Fern smiled, real and small. “No promises.”

We sat together in the dark, just breathing. Sometimes that was enough.

Most times, it was all you got.

I closed my eyes, and for the first time in months, the ache behind them wasn’t from loss or terror.

It was just… wanting.

And that felt almost human.

Thread Modulation: Fern Meldin

Axis Modulation: Inside Vireleth the Closure

I was, to put it mildly, deeply fucked up on sugar and existential dread. The mythship’s corridors blurred at the edges, lighting striping my vision in aquatic colors as I navigated them barefoot, a half-dissolved churro clutched in my left hand like it was the last honest thing in the galaxy. Some asshat had adjusted the grav settings, and every few steps my weight rebounded, like the deck wanted to launch me through the ceiling or push me into the floor. I loved it, mostly. It meant I could float down the halls and not feel so heavy for once.

Six hours until Eventide drop, and I should have been prepping, studying, or at least pretending to be the futureof mythic containment. Instead, I was humming the theme to some ancient anime about cyborgs who fall in love with their own mecha, chewing on industrial-grade fried dough, and leaving a trail of powdered sugar and skin-oil smears across the mythship’s high-polish surfaces. Every wall panel I passed blinked with a blue-white afterglow, my signature, now. Nothing so subtle as a shadow; just cosmic-level vandalism.

At the first junction, I caught my reflection in a security glass. It was an accident. The cameras always followed me, Vireleth had a sick sense of humor, and she loved to watch me fail at hygiene, but this time the image was so clear it stopped me. I looked like I’d lost a bet with three gremlins and a discount rave. My hair was full Medusa, static-curling around my face in knotted halos, and my eyes were so bright they looked backlit. The skin under my nails was black with engine grime. My shirt hung twisted, taco stains on the hem, and my sleep shorts had slipped far enough down one hip to expose the deep scar from the time I fell off an engine and landed on my own goddamned pride.

“Disaster goblin,” I said, grinning at myself. Then, quieter, “Fuck, I can’t go like this.”

For most of my life, that sentence would’ve ended with “so I won’t.” I’d just show up as-is, own the mess, let people underestimate me until I ate their heart for breakfast. But now, suddenly, the way I looked wasn’t a joke anymore. I had a meeting tomorrow. I had a name, again. Worse, I had to stand next to Dyris, my perfect ice queen in a tailored uniform, bones like the blueprints for a better species, the kind of woman planets took seriously on sight. And I? I looked like the sideshow she forgot to leash.
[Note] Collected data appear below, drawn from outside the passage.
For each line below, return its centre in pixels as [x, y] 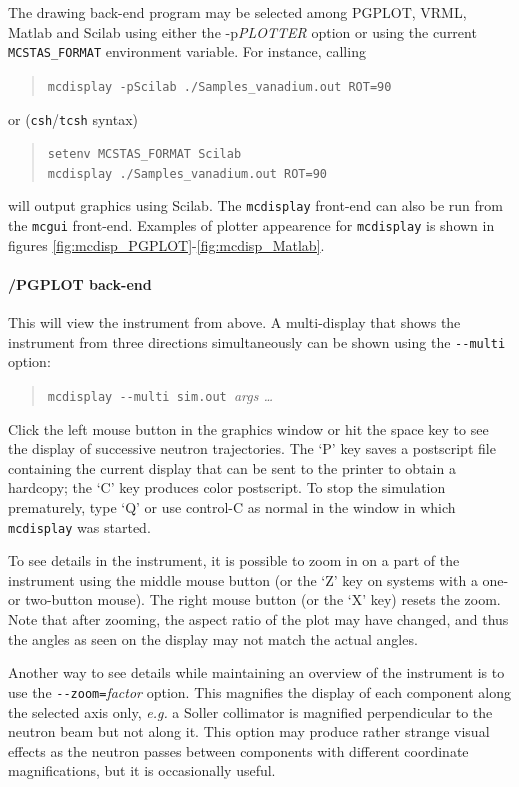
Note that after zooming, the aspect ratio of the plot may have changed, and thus [258, 619]
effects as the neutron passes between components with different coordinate [238, 750]
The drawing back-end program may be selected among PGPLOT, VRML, [237, 12]
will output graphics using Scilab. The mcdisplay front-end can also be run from [255, 205]
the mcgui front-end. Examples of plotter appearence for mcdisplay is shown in [251, 225]
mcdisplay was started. [79, 526]
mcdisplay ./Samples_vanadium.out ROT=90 [187, 173]
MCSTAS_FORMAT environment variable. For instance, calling [187, 51]
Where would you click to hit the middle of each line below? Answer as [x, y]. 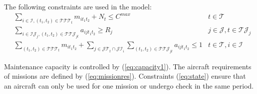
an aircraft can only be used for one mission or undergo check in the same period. [129, 85]
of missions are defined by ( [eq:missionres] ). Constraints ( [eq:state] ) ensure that [125, 76]
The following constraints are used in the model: [78, 6]
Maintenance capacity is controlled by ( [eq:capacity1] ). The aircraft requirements [128, 66]
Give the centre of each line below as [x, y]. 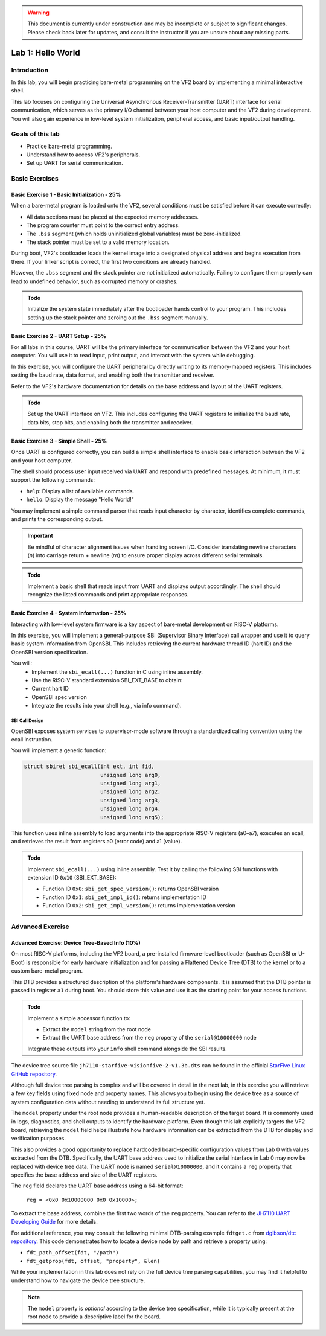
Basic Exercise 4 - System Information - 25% [69, 613]
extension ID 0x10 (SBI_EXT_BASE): [72, 878]
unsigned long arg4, [130, 809]
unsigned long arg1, [130, 784]
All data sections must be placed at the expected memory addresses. [113, 217]
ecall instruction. [32, 739]
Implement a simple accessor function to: [79, 1018]
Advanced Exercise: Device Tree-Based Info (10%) [76, 942]
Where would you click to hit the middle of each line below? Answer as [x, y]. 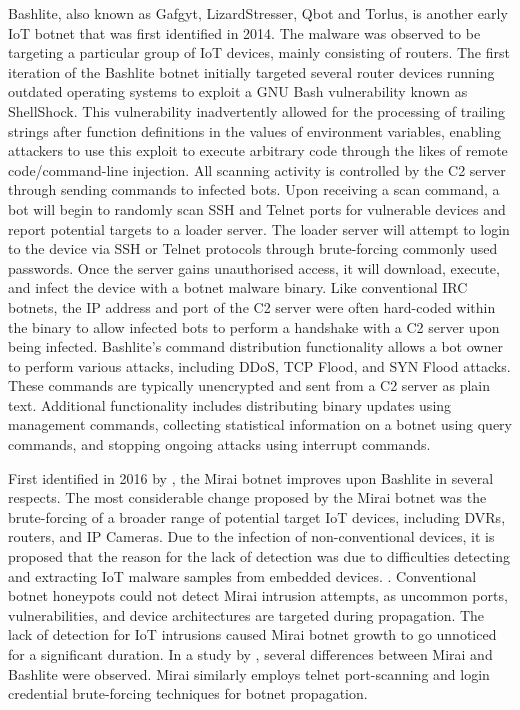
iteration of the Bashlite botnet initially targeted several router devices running [251, 71]
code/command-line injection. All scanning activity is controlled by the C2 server [257, 169]
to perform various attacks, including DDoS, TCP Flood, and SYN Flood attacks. [259, 365]
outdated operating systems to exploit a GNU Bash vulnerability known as [238, 91]
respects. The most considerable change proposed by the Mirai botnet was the [247, 497]
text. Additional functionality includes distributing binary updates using [230, 404]
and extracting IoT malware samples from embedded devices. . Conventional [242, 575]
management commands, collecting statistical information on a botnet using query [260, 424]
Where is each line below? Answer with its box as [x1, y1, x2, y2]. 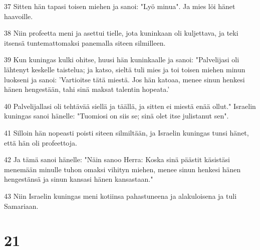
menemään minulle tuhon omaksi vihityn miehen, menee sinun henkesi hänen [4, 164, 241, 174]
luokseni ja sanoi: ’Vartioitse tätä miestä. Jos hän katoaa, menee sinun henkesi [4, 74, 245, 84]
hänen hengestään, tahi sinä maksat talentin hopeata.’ [4, 84, 170, 94]
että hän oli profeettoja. [4, 137, 77, 148]
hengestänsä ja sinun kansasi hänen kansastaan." [4, 174, 153, 184]
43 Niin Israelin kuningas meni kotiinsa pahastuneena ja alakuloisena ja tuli [4, 190, 237, 201]
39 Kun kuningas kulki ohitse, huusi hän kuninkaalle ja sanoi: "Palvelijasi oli [4, 54, 239, 65]
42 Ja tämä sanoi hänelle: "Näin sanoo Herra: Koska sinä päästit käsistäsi [4, 154, 230, 165]
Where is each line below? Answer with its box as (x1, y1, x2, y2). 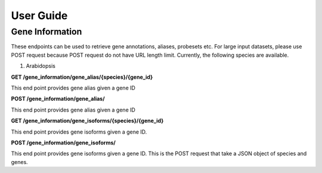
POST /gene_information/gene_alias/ (11, 95, 105, 103)
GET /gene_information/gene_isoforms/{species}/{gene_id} (11, 117, 164, 125)
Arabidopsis (26, 63, 56, 70)
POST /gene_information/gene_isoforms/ (11, 139, 116, 146)
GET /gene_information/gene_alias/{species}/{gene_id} (11, 73, 153, 81)
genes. (11, 158, 28, 165)
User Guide (11, 9, 68, 22)

Worse still? She was mine, and I wasn’t about to let the galaxy think she’d claimed me out of pity, on a dare, or because she had to.

It wasn’t shame, exactly. More like the slow, rising horror that comes from realizing people are actually going to remember you. That you might be the story, not just the punchline.

So I did what I always did when the world got too sharp: I found my mother.

Velline’s quarters were at the edge of the main axis, in what had once been a VIP suite but was now less a room than a living moodboard. She’d spent years terrorizing Accord cargo decks with her designs, and here she had finally achieved the singularity: fabric, color, chaos, and ego woven into a palace of self-expression that never, ever slept.